* **What to do**: Only the lines of the data below from the one with "turned on. (8, 510, 72, 531)" through the one with "Description: Same as" are wanted. Repeat them exactly.

* **Available data**:
○ ○ ○ ○ ○
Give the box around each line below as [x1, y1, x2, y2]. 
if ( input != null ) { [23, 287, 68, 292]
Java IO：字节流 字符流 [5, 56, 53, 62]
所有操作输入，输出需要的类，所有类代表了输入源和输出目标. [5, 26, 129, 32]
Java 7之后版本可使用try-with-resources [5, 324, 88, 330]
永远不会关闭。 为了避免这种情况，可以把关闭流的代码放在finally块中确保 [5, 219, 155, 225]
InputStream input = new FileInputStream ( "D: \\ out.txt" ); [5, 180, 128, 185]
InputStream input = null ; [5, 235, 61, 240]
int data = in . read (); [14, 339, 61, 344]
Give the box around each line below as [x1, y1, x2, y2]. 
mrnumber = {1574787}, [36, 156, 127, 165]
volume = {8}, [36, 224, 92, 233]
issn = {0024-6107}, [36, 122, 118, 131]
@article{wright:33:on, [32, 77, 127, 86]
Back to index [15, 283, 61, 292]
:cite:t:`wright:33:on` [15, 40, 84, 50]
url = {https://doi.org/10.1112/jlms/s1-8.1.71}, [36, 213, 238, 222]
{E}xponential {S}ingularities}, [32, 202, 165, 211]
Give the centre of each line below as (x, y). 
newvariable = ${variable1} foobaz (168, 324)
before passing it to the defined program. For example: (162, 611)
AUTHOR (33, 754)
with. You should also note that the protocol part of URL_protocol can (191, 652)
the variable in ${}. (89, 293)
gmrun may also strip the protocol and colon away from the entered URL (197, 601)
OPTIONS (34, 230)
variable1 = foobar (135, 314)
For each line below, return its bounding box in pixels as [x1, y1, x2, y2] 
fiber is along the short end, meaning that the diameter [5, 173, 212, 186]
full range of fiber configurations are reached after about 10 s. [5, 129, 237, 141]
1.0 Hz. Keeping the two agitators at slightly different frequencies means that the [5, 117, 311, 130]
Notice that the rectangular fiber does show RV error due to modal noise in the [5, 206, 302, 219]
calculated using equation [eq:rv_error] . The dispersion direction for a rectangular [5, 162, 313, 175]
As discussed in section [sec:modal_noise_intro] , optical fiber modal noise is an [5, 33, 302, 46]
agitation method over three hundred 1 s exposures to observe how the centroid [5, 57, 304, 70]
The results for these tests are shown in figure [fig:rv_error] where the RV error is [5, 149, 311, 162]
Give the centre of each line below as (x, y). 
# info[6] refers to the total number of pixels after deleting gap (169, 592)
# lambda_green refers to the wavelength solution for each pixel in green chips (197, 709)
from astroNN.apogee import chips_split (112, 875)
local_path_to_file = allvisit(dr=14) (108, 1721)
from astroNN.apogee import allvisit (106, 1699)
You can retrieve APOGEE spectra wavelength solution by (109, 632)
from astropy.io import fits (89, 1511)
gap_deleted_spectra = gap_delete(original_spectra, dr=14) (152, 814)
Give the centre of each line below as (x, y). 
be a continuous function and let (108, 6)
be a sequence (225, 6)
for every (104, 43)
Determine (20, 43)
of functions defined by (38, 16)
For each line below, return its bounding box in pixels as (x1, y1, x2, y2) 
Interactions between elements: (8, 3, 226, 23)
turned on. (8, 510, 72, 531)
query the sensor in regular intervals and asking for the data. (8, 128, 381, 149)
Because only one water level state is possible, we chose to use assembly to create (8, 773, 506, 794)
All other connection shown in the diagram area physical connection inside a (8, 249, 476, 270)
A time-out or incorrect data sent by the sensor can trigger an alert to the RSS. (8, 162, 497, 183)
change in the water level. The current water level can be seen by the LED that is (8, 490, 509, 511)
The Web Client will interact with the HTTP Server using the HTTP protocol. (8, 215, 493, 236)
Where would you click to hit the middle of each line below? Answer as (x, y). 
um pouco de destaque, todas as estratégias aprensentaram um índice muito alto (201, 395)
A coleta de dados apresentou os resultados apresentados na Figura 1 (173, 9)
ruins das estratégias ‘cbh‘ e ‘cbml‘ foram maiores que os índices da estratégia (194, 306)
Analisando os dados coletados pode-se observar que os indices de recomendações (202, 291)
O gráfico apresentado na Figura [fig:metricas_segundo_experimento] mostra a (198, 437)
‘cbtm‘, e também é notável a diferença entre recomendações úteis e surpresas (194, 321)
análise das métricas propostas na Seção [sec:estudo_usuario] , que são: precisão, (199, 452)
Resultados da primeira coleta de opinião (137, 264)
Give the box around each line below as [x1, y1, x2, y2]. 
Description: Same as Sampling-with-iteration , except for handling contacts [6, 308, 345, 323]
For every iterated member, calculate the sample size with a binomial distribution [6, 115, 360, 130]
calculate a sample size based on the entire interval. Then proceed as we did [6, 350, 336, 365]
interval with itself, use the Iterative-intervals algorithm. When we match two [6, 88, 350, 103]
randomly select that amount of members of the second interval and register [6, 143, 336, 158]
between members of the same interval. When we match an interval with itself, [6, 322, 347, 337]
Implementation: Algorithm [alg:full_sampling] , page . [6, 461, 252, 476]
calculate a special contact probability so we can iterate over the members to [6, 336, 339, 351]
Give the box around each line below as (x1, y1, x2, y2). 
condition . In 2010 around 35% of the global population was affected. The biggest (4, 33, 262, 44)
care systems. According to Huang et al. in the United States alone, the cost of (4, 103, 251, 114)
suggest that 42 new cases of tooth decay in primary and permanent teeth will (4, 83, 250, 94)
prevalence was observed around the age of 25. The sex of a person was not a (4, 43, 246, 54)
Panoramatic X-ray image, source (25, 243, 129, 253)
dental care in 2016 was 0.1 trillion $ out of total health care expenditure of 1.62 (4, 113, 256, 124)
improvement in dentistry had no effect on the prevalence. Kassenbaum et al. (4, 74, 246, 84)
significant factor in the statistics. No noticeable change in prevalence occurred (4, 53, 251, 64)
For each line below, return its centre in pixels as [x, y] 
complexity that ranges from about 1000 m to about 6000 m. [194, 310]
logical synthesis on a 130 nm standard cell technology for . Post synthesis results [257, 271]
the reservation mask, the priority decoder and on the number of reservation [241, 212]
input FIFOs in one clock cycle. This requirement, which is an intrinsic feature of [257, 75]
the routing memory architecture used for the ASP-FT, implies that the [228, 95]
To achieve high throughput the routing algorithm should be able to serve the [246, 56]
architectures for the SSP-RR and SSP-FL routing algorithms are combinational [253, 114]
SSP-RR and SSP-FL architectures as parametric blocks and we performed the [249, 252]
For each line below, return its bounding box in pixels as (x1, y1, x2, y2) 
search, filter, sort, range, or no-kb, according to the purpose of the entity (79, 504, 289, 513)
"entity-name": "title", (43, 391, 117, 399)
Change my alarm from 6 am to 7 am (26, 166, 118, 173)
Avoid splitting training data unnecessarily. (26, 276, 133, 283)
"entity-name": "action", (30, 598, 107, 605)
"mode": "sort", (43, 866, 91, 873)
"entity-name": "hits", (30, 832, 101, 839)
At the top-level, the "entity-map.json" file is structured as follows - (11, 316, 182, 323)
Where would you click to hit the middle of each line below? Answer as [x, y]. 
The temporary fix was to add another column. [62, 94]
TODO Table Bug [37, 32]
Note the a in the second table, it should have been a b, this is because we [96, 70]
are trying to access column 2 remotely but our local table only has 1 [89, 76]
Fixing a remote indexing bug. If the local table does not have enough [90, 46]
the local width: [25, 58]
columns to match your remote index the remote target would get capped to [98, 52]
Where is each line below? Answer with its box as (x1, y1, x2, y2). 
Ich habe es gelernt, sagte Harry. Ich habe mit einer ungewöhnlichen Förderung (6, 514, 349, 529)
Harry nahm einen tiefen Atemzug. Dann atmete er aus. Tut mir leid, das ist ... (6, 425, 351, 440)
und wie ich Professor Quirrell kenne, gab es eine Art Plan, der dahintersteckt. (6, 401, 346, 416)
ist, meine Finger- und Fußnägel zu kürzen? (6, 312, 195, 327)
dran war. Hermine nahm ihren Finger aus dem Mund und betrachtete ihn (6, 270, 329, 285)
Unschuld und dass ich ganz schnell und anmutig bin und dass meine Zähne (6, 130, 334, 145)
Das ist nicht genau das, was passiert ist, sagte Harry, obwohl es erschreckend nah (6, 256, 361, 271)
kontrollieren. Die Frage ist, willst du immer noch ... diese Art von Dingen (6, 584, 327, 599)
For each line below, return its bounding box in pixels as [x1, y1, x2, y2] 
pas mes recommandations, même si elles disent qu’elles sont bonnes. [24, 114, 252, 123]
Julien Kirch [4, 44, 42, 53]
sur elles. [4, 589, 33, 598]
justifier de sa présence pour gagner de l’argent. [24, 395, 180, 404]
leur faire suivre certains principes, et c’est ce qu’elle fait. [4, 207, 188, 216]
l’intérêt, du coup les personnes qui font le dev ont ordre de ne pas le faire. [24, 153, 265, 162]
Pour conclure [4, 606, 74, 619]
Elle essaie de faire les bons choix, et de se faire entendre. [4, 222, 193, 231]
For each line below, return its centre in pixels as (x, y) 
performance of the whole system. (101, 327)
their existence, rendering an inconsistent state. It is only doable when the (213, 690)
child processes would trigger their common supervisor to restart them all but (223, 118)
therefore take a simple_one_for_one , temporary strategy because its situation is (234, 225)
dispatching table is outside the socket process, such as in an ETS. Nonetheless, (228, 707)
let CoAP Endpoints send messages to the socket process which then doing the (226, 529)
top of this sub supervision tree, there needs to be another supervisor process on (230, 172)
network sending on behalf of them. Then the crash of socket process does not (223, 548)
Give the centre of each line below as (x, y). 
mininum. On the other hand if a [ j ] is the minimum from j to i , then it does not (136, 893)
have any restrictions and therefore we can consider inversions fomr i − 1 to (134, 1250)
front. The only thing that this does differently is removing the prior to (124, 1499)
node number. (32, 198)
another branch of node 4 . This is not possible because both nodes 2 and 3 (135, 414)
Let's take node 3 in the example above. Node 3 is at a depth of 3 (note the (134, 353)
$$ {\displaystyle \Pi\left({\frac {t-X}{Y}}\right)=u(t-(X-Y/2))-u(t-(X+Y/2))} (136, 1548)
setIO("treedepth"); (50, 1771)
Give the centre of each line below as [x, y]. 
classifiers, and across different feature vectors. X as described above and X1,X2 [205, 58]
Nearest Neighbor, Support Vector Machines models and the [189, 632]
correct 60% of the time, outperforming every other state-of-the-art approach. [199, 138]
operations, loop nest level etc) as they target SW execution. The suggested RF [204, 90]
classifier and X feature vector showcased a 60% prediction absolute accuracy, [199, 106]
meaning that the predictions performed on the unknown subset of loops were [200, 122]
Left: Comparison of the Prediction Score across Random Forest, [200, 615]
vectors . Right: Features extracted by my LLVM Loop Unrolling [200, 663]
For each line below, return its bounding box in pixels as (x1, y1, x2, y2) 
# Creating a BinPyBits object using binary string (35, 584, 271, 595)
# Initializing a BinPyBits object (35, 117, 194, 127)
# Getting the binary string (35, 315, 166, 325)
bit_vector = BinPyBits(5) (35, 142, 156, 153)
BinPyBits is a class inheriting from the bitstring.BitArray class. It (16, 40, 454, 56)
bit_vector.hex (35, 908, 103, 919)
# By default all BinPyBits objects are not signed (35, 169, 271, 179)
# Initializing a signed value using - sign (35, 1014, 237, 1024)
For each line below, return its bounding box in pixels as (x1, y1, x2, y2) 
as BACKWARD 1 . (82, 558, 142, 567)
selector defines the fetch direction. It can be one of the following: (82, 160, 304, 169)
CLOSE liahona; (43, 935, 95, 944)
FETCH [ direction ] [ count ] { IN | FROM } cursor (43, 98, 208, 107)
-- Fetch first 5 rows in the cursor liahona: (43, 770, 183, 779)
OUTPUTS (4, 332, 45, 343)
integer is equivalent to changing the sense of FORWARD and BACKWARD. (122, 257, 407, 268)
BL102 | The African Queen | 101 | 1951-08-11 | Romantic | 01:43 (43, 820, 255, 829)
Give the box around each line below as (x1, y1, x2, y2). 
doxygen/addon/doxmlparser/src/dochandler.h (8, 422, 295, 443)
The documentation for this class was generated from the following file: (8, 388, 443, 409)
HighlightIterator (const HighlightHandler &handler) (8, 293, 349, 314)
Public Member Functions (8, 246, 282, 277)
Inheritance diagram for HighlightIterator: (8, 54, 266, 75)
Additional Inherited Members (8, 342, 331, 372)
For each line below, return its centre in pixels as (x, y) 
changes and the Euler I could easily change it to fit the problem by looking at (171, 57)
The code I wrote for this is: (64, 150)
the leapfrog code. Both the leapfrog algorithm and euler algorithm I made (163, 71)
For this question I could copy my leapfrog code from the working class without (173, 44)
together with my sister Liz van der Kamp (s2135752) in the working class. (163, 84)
○ ○ ○ ○ ○
* **Result of the exercise**:
turned on. (8, 510, 72, 531)
query the sensor in regular intervals and asking for the data. (8, 128, 381, 149)
Because only one water level state is possible, we chose to use assembly to create (8, 773, 506, 794)
All other connection shown in the diagram area physical connection inside a (8, 249, 476, 270)
A time-out or incorrect data sent by the sensor can trigger an alert to the RSS. (8, 162, 497, 183)
change in the water level. The current water level can be seen by the LED that is (8, 490, 509, 511)
The Web Client will interact with the HTTP Server using the HTTP protocol. (8, 215, 493, 236)
Where would you click to hit the middle of each line below? Answer as (x, y). 
um pouco de destaque, todas as estratégias aprensentaram um índice muito alto (201, 395)
A coleta de dados apresentou os resultados apresentados na Figura 1 (173, 9)
ruins das estratégias ‘cbh‘ e ‘cbml‘ foram maiores que os índices da estratégia (194, 306)
Analisando os dados coletados pode-se observar que os indices de recomendações (202, 291)
O gráfico apresentado na Figura [fig:metricas_segundo_experimento] mostra a (198, 437)
‘cbtm‘, e também é notável a diferença entre recomendações úteis e surpresas (194, 321)
análise das métricas propostas na Seção [sec:estudo_usuario] , que são: precisão, (199, 452)
Resultados da primeira coleta de opinião (137, 264)
Give the box around each line below as [x1, y1, x2, y2]. 
Description: Same as Sampling-with-iteration , except for handling contacts [6, 308, 345, 323]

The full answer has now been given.